*Work to complete*:
Check each line below for the word "with" and give the number of lines that have it, nothing more.
***** Given data *****
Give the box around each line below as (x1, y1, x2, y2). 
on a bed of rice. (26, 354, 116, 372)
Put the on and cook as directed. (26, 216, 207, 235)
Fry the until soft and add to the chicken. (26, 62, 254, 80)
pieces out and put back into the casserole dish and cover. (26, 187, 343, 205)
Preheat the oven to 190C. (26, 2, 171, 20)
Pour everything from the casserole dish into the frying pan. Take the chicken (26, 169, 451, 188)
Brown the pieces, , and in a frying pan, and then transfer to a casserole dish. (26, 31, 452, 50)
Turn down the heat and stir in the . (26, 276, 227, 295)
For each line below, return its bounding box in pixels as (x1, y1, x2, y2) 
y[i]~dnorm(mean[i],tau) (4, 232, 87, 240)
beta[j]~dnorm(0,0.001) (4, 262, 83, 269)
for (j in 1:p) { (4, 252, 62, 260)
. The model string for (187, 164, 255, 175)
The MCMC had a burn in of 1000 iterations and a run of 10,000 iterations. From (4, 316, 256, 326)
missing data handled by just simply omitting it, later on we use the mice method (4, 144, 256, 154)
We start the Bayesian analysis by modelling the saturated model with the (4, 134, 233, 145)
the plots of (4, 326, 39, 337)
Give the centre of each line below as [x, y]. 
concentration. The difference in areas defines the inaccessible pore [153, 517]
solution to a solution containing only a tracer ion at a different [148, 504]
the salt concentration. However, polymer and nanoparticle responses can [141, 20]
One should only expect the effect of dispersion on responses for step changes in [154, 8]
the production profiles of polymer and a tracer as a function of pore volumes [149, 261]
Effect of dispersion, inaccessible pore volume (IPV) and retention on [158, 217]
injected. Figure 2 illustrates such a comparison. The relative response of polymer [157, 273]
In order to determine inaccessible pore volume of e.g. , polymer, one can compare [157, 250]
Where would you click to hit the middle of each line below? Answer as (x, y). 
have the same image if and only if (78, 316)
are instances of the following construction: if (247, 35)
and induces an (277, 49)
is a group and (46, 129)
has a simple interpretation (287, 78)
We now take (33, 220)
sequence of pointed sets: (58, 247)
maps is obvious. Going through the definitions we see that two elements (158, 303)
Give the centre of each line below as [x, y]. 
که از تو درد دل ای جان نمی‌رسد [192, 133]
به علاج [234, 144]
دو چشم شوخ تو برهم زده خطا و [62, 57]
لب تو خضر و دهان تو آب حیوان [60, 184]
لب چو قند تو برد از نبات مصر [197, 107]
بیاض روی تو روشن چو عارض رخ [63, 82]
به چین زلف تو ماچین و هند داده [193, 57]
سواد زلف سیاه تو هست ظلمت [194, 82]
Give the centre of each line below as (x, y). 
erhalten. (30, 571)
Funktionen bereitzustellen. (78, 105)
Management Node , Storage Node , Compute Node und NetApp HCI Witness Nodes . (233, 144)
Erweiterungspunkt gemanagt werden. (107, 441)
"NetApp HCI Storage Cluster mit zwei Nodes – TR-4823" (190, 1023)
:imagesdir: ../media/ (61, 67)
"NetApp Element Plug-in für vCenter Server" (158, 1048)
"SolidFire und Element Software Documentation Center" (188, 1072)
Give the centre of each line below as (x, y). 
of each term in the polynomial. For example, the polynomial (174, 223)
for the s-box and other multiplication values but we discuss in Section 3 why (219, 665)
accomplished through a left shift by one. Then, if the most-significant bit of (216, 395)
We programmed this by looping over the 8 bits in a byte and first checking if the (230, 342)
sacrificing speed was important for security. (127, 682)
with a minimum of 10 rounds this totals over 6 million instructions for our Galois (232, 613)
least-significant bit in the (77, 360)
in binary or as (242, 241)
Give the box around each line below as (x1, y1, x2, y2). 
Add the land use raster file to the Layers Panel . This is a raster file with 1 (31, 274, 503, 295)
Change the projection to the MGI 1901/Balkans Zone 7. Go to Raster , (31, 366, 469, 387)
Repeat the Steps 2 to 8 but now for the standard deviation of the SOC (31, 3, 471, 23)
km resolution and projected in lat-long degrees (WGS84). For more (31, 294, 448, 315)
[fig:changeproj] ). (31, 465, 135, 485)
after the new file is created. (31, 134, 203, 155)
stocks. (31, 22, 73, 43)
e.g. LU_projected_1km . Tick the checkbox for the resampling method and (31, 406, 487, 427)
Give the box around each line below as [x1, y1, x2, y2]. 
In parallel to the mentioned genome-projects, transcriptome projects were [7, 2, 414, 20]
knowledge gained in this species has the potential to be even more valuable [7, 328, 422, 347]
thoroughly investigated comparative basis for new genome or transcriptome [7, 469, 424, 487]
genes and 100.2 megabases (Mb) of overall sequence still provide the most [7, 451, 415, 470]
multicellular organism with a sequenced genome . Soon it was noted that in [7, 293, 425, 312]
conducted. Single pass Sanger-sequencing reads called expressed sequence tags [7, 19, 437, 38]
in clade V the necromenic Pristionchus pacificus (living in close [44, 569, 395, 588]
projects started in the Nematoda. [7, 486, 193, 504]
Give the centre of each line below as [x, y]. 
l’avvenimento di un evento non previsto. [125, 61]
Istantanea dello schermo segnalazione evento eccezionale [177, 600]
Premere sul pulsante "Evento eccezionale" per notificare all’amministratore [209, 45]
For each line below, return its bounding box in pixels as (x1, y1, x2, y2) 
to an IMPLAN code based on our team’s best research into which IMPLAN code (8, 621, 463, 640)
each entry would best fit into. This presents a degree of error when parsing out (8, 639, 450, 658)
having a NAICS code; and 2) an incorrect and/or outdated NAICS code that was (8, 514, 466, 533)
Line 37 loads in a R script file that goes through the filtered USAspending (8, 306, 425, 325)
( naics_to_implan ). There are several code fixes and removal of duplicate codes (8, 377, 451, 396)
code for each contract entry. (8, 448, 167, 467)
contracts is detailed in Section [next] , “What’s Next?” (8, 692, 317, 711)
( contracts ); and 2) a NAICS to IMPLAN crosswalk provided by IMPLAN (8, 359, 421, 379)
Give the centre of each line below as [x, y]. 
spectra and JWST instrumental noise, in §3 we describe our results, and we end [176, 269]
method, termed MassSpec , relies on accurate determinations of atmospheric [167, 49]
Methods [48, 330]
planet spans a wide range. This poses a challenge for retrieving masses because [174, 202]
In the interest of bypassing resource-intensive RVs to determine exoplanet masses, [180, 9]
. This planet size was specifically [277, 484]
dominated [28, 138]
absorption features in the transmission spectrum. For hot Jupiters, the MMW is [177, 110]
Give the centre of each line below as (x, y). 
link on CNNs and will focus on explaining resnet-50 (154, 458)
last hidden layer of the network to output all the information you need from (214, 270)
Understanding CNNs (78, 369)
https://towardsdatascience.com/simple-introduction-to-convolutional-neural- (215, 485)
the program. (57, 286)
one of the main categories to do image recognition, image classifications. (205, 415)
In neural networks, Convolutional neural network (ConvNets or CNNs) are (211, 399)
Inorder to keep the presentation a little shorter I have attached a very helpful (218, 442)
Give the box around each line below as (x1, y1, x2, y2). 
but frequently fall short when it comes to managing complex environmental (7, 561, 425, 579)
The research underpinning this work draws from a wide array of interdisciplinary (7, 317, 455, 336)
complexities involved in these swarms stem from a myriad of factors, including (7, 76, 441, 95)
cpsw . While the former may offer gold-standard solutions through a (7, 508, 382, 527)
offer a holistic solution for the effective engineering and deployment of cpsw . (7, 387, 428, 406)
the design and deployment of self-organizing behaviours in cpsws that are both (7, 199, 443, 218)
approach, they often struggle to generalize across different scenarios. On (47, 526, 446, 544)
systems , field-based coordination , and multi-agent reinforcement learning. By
*****
*Output for this exercise*:
4